* [What to do] Pictures should be omitted from your copy. Everything else in the entries below must be restated word for word.

* [Dataset content]
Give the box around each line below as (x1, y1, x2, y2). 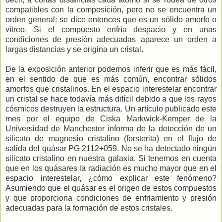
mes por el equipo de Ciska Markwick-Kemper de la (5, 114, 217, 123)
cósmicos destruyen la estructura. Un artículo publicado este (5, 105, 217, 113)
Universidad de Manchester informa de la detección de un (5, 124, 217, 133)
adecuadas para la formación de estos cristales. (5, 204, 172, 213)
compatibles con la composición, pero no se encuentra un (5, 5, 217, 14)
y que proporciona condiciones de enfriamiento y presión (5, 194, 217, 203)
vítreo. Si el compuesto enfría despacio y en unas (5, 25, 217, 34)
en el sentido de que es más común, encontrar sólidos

* [Expected answer]
Give the box around each line below as (x1, y1, x2, y2). 
mes por el equipo de Ciska Markwick-Kemper de la (5, 114, 217, 123)
cósmicos destruyen la estructura. Un artículo publicado este (5, 105, 217, 113)
Universidad de Manchester informa de la detección de un (5, 124, 217, 133)
adecuadas para la formación de estos cristales. (5, 204, 172, 213)
compatibles con la composición, pero no se encuentra un (5, 5, 217, 14)
y que proporciona condiciones de enfriamiento y presión (5, 194, 217, 203)
vítreo. Si el compuesto enfría despacio y en unas (5, 25, 217, 34)
en el sentido de que es más común, encontrar sólidos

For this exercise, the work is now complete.